In our project we focus on simulating a drone’s hardware and software stack, along with a physical design to be used as a reference implementation. We implemented a design that implements the computers, actuators, and sensors as depicted in Figure [1]. In this configuration, we have both the flight controller and companion computer on-board the drone, as this design point has more interesting constraints for the companion computer SoC. We use ASPLOS21-Drone for physical prototyping drone in this project, which is an open source drone released with detailed assembly documentation [12]. In addition to the hardware, a preliminary draft of the software stack we plan on running on both the flight controller and companion computer is depicted in Figure [3].
Fig. 1: Electronics top level diagram for the proposed UAV.
Fig. 2: An example software stack for both the flight controller and the companion computer.
Fig. 2: An example software stack for both the flight controller and the companion computer.
Secondly, a key component of our work involves developing the co-simulation infrastructure for our UAV. Our work builds upon two existing simulators.
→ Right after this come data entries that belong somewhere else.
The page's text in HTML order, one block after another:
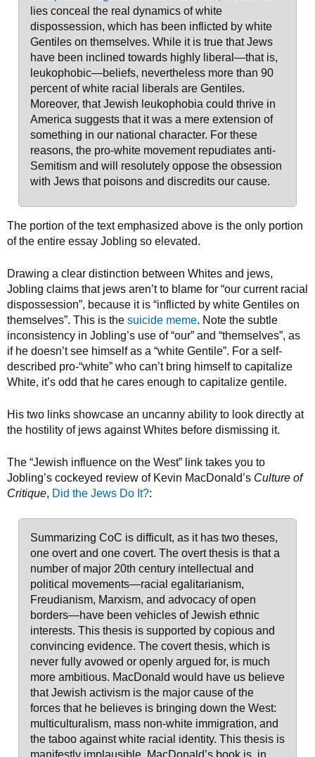
lies conceal the real dynamics of white
dispossession, which has been inflicted by white
Gentiles on themselves. While it is true that Jews
have been inclined towards highly liberal—that is,
leukophobic—beliefs, nevertheless more than 90
percent of white racial liberals are Gentiles.
Moreover, that Jewish leukophobia could thrive in
America suggests that it was a mere extension of
something in our national character. For these
reasons, the pro-white movement repudiates anti-
Semitism and will resolutely oppose the obsession
with Jews that poisons and discredits our cause.
The portion of the text emphasized above is the only portion
of the entire essay Jobling so elevated.
Drawing a clear distinction between Whites and jews,
Jobling claims that jews aren’t to blame for “our current racial
dispossession”, because it is “inflicted by white Gentiles on
themselves”. This is the suicide meme. Note the subtle
inconsistency in Jobling’s use of “our” and “themselves”, as
if he doesn’t see himself as a “white Gentile”. For a self-
described pro-“white” who can’t bring himself to capitalize
White, it’s odd that he cares enough to capitalize gentile.
His two links showcase an uncanny ability to look directly at
the hostility of jews against Whites before dismissing it.
The “Jewish influence on the West” link takes you to
Jobling’s cockeyed review of Kevin MacDonald’s Culture of
Critique, Did the Jews Do It?:
Summarizing CoC is difficult, as it has two theses,
one overt and one covert. The overt thesis is that a
number of major 20th century intellectual and
political movements—racial egalitarianism,
Freudianism, Marxism, and advocacy of open
borders—have been vehicles of Jewish ethnic
interests. This thesis is supported by copious and
convincing evidence. The covert thesis, which is
never fully avowed or openly argued for, is much
more ambitious. MacDonald would have us believe
that Jewish activism is the major cause of the
forces that he believes is bringing down the West:
multiculturalism, mass non-white immigration, and
the taboo against white racial identity. This thesis is

For simulating UAV dynamics and visual rendering we plan on use the AirSim simulator , based on Unreal Engine developed by Microsoft [13]. For cycle-accurate SoC simulation, we use FireSim, an FPGA-accelerated RTL simulator developed at the ADEPT Lab at UC Berkeley. A top level diagram of our infrastructure is depicted in Figure [5], with components that we expect to make major modifications to highlighted in red. These components mainly consist of the target-to-host bridges found in FireSim, which are responsible for the communication and synchronization between the host CPU managing the RTL simulation, and the target FPGA accelerating the simulation. Our modifications will synchronize the clock cycles elapsed in the RTL simulation with the amount of time simulated in AirSim, as well as to schedule the data transfers between AirSim and the SoC I/O modeled by FireSim. Before moving robotics software to the FireSim simulations, we evaluate the RISC-V ports in a QEMU session as depicted in Figure [4].
Fig. 3: Top level architecture for evaluating ROS workloads on the RISC-V software stack.
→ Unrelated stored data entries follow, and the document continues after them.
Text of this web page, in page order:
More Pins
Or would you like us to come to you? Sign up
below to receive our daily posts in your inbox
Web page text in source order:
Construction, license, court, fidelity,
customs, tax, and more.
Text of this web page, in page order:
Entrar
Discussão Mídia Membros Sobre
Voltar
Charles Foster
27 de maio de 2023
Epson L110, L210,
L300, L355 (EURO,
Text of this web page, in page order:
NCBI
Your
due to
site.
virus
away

Fig. 4: Top level architecture for the proposed co-simulation architecture
The final component of our project involves generating SoC instances on which we evaluate our software stack. For our project, we focus on evaluating custom hardware for an on-board companion computer. This is because the flight controller can be implemented using a low-power microcontroller, and provides no benefit from being accelerated as the frequency of the flight controller loop is bounded by the physical properties of an UAV rather than by the available compute capabilities [12]. On the other hand, accelerating high level control tasks in a HIL setup has been shown to improve quality-of-flight metrics in quadrotors, such as mission time and maximum velocity [10]. Because these high level control tasks run on the companion computer, we identified this unit for our design-space exploration. Developing new custom hardware accelerators is out of the scope of this project. However, we will still work on evaluating configurations of existing hardware, including the in-order Rocket CPU [15], the out-of-order superscalar BOOM CPU [16], and Gemmini, a systolic array hardware generator [17]. We generate hardware designs using these components using Chipyard, an SoC generator developed by the ADEPT Lab at UC Berkeley [18]. While discovering an optimal SoC configuration is out of the scope of this project, we use the designs to evaluate the co-simulation infrastructure.
The project incorporates sensing and actuation through the use of the ASPLOS21-Drone, which acts as a physical reference design for the co-simulation infrastructure. However, sensing and actuation have also be explored through the simulated environment. Similarly, high level control and planning algorithms will be deployed on both the physical and simulated drones.
Physical Drone Implementation
The design was built from commercially avalable parts, and assembled by the team. The overall design is based off of the ASPLOS21-Drone, which provided a build guide and a starting point for reference software. However, the ASPLOS21-Drone did not come with a bill of materials, so some adjustments were made to the construction of the drone compared to the paper. Additionally, to support some of the features needed for indoor flight, several changes had to be made to the software implementation on board the drone.
Bill of Materials
A representation of all the parts needed for the drone are depicted in Figure [5]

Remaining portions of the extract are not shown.